Simhon does not agree with Gutwein.
"The shekel is a big success. It has held its ground all these years, and in the past decade it has only become stronger - not because of speculative manipulations, but because the Israeli economy has proven itself to be stable and responsibly administered. In 2011 foreign entities held NIS 100 billion in shekel-linked bonds, which is evidence of the financial system's great confidence in the Israeli currency."
The new shekel's 27th birthday will probably be its last. Next year, it will probably join the so-called "27 Club," the group of rock stars including Jim Morrison, Kurt Cobain and Amy Winehouse who died at that young age.
In the relatively short time that it has been with us, we've managed to get used to it. We even gave it a special sign on the keyboard. We almost forgot for a moment that like everything else in Israel, our currency's identity is temporary.
"There's no question that there's a constant search on here," says sociologist Oz Almog. "The language isn't stable, the institutions aren't stable. Look how often we've changed the election system.
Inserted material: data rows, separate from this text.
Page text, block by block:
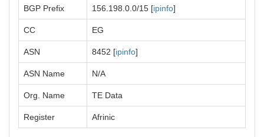
BGP Prefix 156.198.0.0/15 [ipinfo]
CC EG
ASN 8452 [ipinfo]
ASN Name N/A
Org. Name TE Data
Register Afrinic
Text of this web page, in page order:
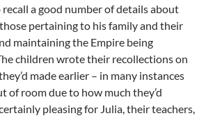
a good number of details about
pertaining to his family and their
maintaining the Empire being
children wrote their recollections on
made earlier – in many instances
of room due to how much they’d
pleasing for Julia, their teachers,
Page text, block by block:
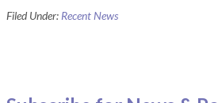
Filed Under: Recent News
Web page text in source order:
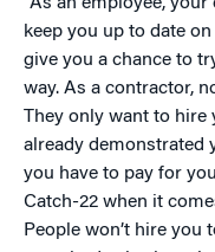
keep you up to date
give you a chance to
way. As a contractor,
They only want to hire
already demonstrated
you have to pay for
Catch-22 when it
People won’t hire
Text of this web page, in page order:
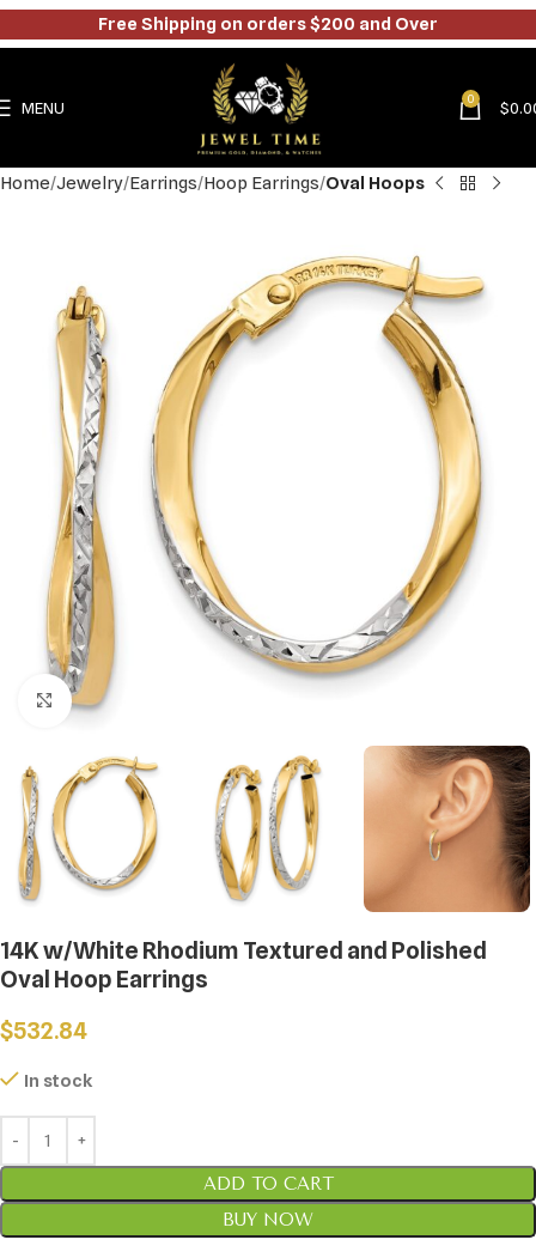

It's definitely a reflection of a search for direction and the tendency to improvise. We even build for the short term, our pavement is made from cement tiles that wear out and have to be replaced every few years. Everything is temporary here. Everything is accompanied by a sense of transiency, and this feeling is reinforced by temporary symbols. We're young, we haven't been here for hundreds of years, we're a young nation that is consolidating itself."
Avi Simhon is not impressed by the self-searching.
"Why change? We finally have a strong currency, why play around with it? Things are stable now, so why change the name? It seems absurd to me. We might as well go back to calling them zuzim [a Jewish currency used in Roman Palestine]."